Researchers from the University of Wisconsin devised a phone-based intervention to assist patients during the transition from hospital to home following complex abdominal surgery and reduce readmissions.
Poor transitions from hospital to home following complex abdominal surgery can cause a spike in hospital readmission rates. To address this issue, researchers from the University of Wisconsin devised a phone-based intervention to guide and assist patients during the transition period.
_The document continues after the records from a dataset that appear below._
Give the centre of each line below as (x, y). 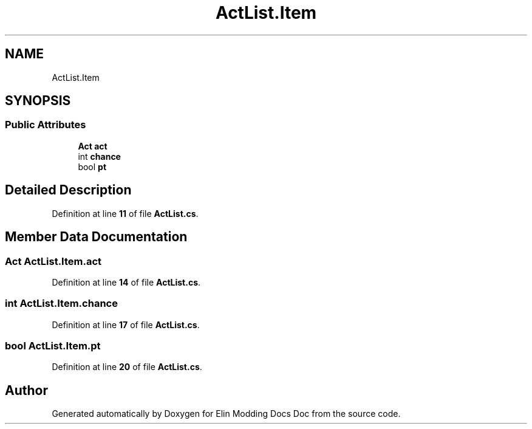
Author (26, 390)
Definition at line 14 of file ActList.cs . (126, 282)
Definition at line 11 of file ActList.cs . (125, 213)
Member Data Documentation (96, 237)
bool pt (92, 166)
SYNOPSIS (38, 101)
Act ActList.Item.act (53, 261)
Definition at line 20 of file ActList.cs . (127, 367)

Under the Hospital Readmission Reduction Program, launched in 2012, CMS penalizes hospitals that have a higher readmission rate beyond a predetermined benchmark—an effort to ensure hospitals have a more active follow-up role with patients after their discharge. Previous research conducted at the University of Wisconsin demonstrated that implementing a transitional care program for hospitalized patients not only reduced readmissions, but also saved costs.
To formalize a transitional care program, the authors of the current study, led by Sharon Weber, MD, FACS, professor and chief of the division of surgical oncology, department of surgery, University of Wisconsin School of Medicine and Public Health, used the infrastructure of the original program, called the Coordinated Transitional Care (C-TraC) program, and conducted interviews to document the patient perspective on what contributes to poor care transitions.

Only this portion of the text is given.